Saving empty segmentations is definitely very convenient from the producer perspective, and makes sense for the consumer when you know exactly what was the experiment and you want a uniform layout of data for the specific task.

But real life is not a well-defined scientific study. In the general case, archive will contain data from different experiments and use cases, and the intent of the standard is to facilitate interaction with such heterogeneous datasets.

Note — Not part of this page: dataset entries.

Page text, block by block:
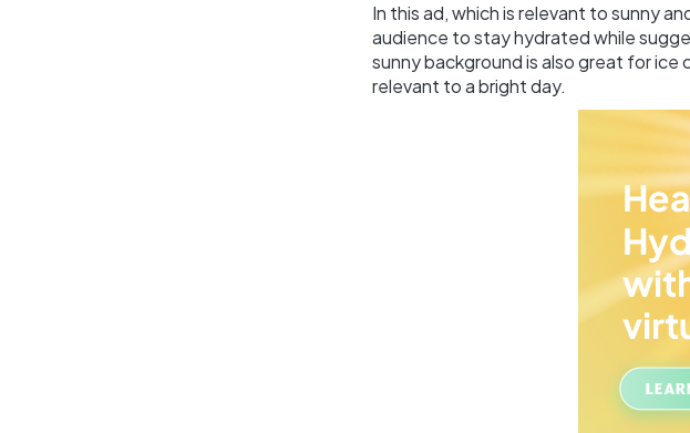
In this ad, which is relevant to sunny
audience to stay hydrated while
sunny background is also great for ice
relevant to a bright day.
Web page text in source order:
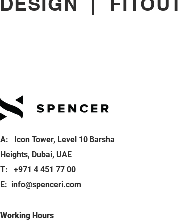
A: Icon Tower, Level 10 Barsha
Heights, Dubai, UAE
T: +971 4 451 77 00
E: info@spenceri.com
Working Hours
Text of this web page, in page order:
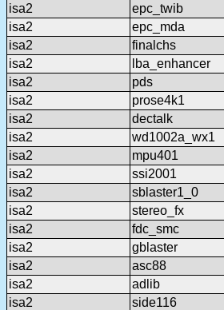
isa2
epc_twib
isa2
epc_mda
isa2
finalchs
isa2
lba_enhancer
isa2
pds
isa2
prose4k1
isa2
dectalk
isa2
wd1002a_wx1
isa2
mpu401
isa2
ssi2001
isa2
sblaster1_0
isa2
stereo_fx
isa2
fdc_smc
isa2
gblaster
isa2
asc88
isa2
adlib
isa2
side116
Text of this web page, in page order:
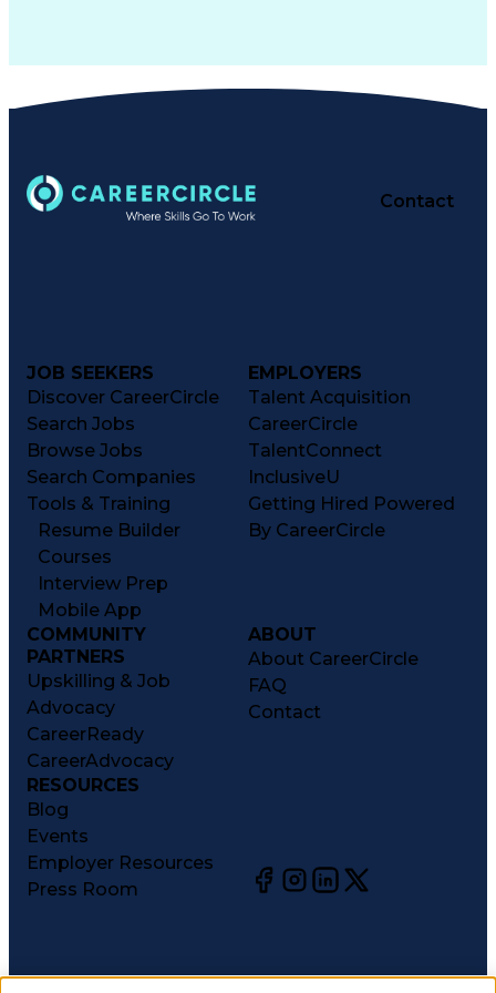
Contact
JOB SEEKERS
Discover CareerCircle
Search Jobs
Browse Jobs
Search Companies
Tools & Training
Resume Builder
Courses
Interview Prep
Mobile App
EMPLOYERS
Talent Acquisition
CareerCircle
TalentConnect
InclusiveU
Getting Hired Powered
By CareerCircle
COMMUNITY
PARTNERS
Upskilling & Job
Advocacy
CareerReady
CareerAdvocacy
ABOUT
About CareerCircle
FAQ
Contact
RESOURCES
Blog
Events
Employer Resources
Press Room
©2026CareerCircle, LLC. All rights reserved.
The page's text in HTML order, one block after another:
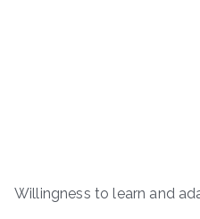
Willingness to learn and
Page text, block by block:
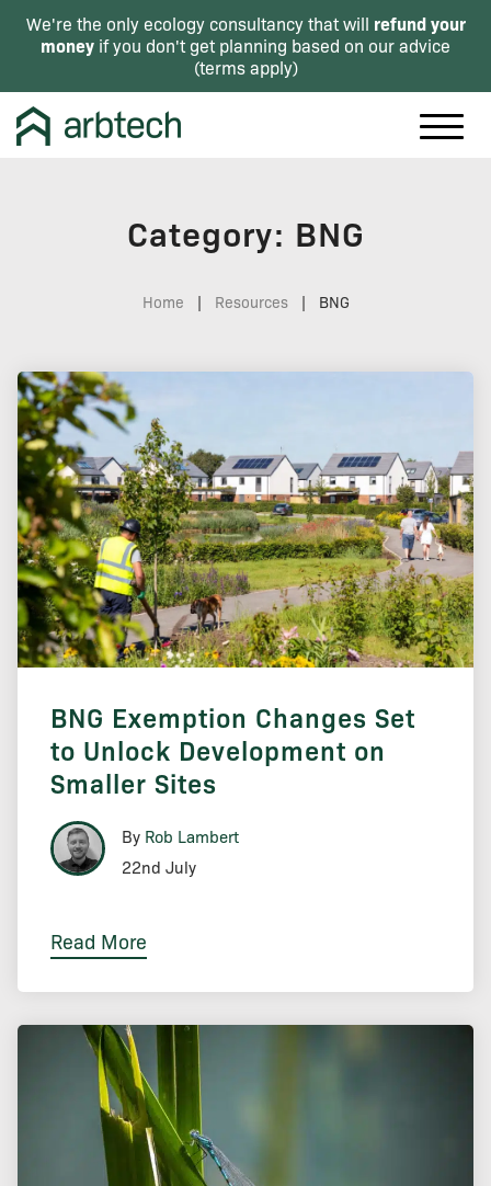
We're the only ecology consultancy that will refund your
money if you don't get planning based on our advice
(terms apply)
Category: BNG
Home | Resources | BNG
BNG Exemption Changes Set
to Unlock Development on
Smaller Sites
By Rob Lambert
22nd July
Read More
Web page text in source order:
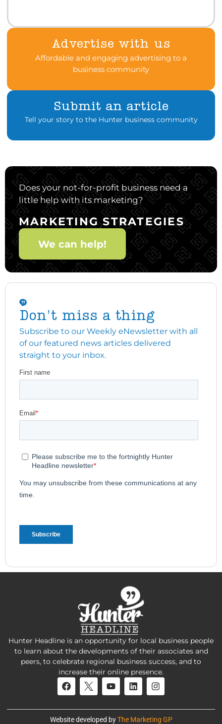
Advertise with us
Affordable and engaging advertising to a
business community
Submit an article
Tell your story to the Hunter business community
Does your not-for-profit business need a
little help with its marketing?
MARKETING STRATEGIES
We can help!
Don't miss a thing
Subscribe to our Weekly eNewsletter with all
of our featured news articles delivered
straight to your inbox.
Hunter Headline is an opportunity for local business people
to learn about the developments of their associates and
peers, to celebrate regional business success, and to
increase their online presence.
Website developed byThe Marketing GP
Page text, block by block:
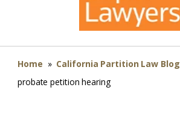
Home » California Partition Law Blog
probate petition hearing

Here are some specific examples where I had strong thoughts against empty segments.

I open a study in the viewer, it shows a SEG series. I load that series, but I don't see anything. I spend time really scroll carefully, and I still don't see anything. I start wondering - is this the viewer bug? Is this the tool that wrote those segmentations that messed up? Can I figure out who did it and debug it? In that specific case it took me and OHIF folks some hours to convince ourselves that it is probably really empty. And hopefully it was intended to be empty. But you can't de-cypher the intent from those bits.

Another example. I query my archive for all images that have segmentation of specific type. And now I no longer can trust the metadata the way I expect. I actually have to fetch the entire objects, or implement some other non-standard logic to figure out whether SEG that has a segment called "tumor" actually has segmentation of a tumor or not.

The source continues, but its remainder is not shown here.